/---

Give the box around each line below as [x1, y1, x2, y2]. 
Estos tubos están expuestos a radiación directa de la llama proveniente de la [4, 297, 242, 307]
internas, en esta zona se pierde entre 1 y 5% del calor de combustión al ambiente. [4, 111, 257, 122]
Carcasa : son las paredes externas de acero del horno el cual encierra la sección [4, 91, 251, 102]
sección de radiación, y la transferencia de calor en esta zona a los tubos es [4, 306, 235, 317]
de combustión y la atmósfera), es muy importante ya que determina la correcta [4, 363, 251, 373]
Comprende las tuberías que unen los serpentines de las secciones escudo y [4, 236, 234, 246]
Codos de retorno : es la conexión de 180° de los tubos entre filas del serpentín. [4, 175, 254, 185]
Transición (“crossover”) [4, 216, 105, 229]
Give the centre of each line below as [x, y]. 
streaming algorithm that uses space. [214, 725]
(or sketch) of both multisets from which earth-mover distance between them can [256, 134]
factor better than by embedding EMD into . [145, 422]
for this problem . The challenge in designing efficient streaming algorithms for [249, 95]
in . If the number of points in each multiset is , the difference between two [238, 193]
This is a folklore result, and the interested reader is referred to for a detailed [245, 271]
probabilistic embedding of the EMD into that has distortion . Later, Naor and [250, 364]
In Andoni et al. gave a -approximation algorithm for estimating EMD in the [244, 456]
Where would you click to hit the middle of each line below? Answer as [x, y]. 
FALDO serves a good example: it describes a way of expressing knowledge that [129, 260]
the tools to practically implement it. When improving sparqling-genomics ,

\---
/---

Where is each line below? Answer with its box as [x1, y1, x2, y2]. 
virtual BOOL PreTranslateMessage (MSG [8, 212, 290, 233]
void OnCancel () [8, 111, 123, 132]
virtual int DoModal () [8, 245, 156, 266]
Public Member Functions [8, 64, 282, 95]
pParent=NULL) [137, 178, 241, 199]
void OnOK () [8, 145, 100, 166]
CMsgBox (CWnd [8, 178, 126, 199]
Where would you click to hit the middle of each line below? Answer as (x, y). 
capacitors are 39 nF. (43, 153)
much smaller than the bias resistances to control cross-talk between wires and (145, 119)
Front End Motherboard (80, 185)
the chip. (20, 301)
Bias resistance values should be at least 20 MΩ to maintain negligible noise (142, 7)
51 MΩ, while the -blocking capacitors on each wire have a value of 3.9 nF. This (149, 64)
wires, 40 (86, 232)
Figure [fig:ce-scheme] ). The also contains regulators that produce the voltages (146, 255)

\---
/---

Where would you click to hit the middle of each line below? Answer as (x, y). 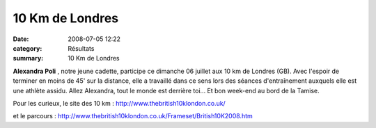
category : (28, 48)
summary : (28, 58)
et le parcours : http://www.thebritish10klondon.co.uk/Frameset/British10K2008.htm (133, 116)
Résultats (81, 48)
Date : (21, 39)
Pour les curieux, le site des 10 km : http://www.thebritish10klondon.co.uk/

\---

**EXERCISE GOAL**
The line above containing "Where is each", the line containing "pParent=NULL) [137, 178, 241, 199]", and every line between them are to be transcribed exactly; no other line is wanted.

**FINISHED TASK**
Where is each line below? Answer with its box as [x1, y1, x2, y2]. 
virtual BOOL PreTranslateMessage (MSG [8, 212, 290, 233]
void OnCancel () [8, 111, 123, 132]
virtual int DoModal () [8, 245, 156, 266]
Public Member Functions [8, 64, 282, 95]
pParent=NULL) [137, 178, 241, 199]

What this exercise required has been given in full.